** Opening RECORDS FOR PROCESSING block **

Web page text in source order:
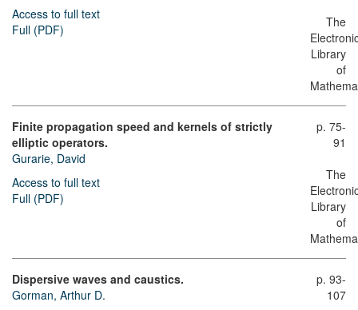
Access to full text
Full (PDF)
The
Library
of
Finite propagation speed and kernels of strictly
elliptic operators.
Gurarie, David
Access to full text
Full (PDF)
p. 75-
91
The
Library
of
Dispersive waves and caustics.
Gorman, Arthur D.
p. 93-
107
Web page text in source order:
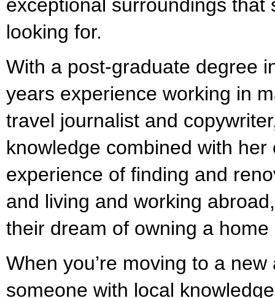
exceptional surroundings that
looking for.
With a post-graduate degree
years experience working in
travel journalist and
knowledge combined with her
experience of finding and
and living and working
their dream of owning a
When you’re moving to a
someone with local
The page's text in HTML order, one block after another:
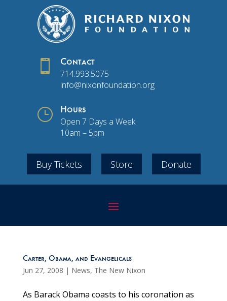
 Contact
714.993.5075
info@nixonfoundation.org
} Hours
Open 7 Days a Week
10am – 5pm
Buy Tickets Store Donate
Carter, Obama, and Evangelicals
Jun 27, 2008 | News, The New Nixon
As Barack Obama coasts to his coronation as
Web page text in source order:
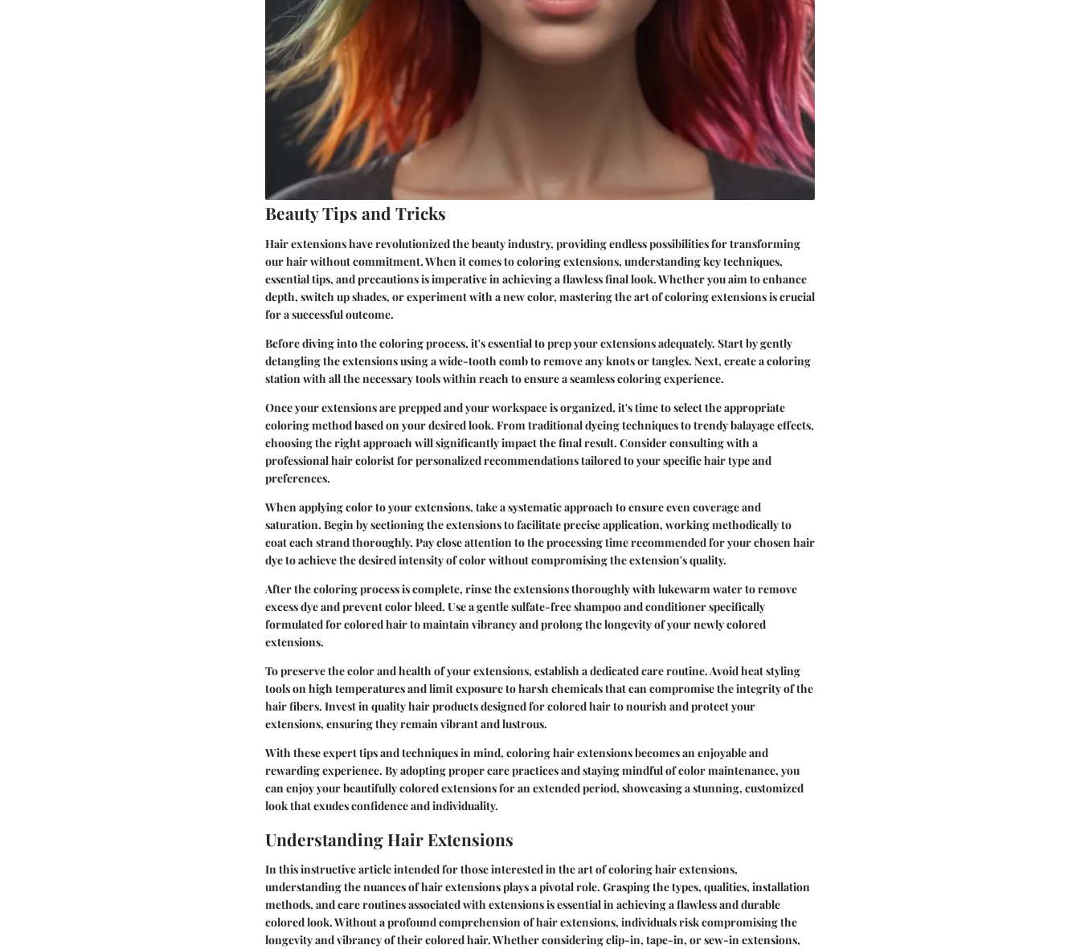
Beauty Tips and Tricks
Hair extensions have revolutionized the beauty industry, providing endless possibilities for transforming
our hair without commitment. When it comes to coloring extensions, understanding key techniques,
essential tips, and precautions is imperative in achieving a flawless final look. Whether you aim to enhance
depth, switch up shades, or experiment with a new color, mastering the art of coloring extensions is crucial
for a successful outcome.
Before diving into the coloring process, it's essential to prep your extensions adequately. Start by gently
detangling the extensions using a wide-tooth comb to remove any knots or tangles. Next, create a coloring
station with all the necessary tools within reach to ensure a seamless coloring experience.
Once your extensions are prepped and your workspace is organized, it's time to select the appropriate
coloring method based on your desired look. From traditional dyeing techniques to trendy balayage effects,
choosing the right approach will significantly impact the final result. Consider consulting with a
professional hair colorist for personalized recommendations tailored to your specific hair type and
preferences.
When applying color to your extensions, take a systematic approach to ensure even coverage and
saturation. Begin by sectioning the extensions to facilitate precise application, working methodically to
coat each strand thoroughly. Pay close attention to the processing time recommended for your chosen hair
dye to achieve the desired intensity of color without compromising the extension's quality.
After the coloring process is complete, rinse the extensions thoroughly with lukewarm water to remove
excess dye and prevent color bleed. Use a gentle sulfate-free shampoo and conditioner specifically
formulated for colored hair to maintain vibrancy and prolong the longevity of your newly colored
extensions.
To preserve the color and health of your extensions, establish a dedicated care routine. Avoid heat styling
tools on high temperatures and limit exposure to harsh chemicals that can compromise the integrity of the
hair fibers. Invest in quality hair products designed for colored hair to nourish and protect your
extensions, ensuring they remain vibrant and lustrous.
With these expert tips and techniques in mind, coloring hair extensions becomes an enjoyable and
rewarding experience. By adopting proper care practices and staying mindful of color maintenance, you
can enjoy your beautifully colored extensions for an extended period, showcasing a stunning, customized
look that exudes confidence and individuality.
Understanding Hair Extensions
In this instructive article intended for those interested in the art of coloring hair extensions,
understanding the nuances of hair extensions plays a pivotal role. Grasping the types, qualities, installation
methods, and care routines associated with extensions is essential in achieving a flawless and durable
colored look. Without a profound comprehension of hair extensions, individuals risk compromising the
longevity and vibrancy of their colored hair. Whether considering clip-in, tape-in, or sew-in extensions,

** Closing RECORDS FOR PROCESSING block **

» THE PROBLEM: Reproduce exactly the lines above starting at the line containing "knowledge combined with her" and ending at the line containing "essential tips, and", including both, but not the pictures.

» SOLUTION FOR THIS TASK:
knowledge combined with her
experience of finding and
and living and working
their dream of owning a
When you’re moving to a
someone with local
The page's text in HTML order, one block after another:
 Contact
714.993.5075
info@nixonfoundation.org
} Hours
Open 7 Days a Week
10am – 5pm
Buy Tickets Store Donate
Carter, Obama, and Evangelicals
Jun 27, 2008 | News, The New Nixon
As Barack Obama coasts to his coronation as
Web page text in source order:
Beauty Tips and Tricks
Hair extensions have revolutionized the beauty industry, providing endless possibilities for transforming
our hair without commitment. When it comes to coloring extensions, understanding key techniques,
essential tips, and precautions is imperative in achieving a flawless final look. Whether you aim to enhance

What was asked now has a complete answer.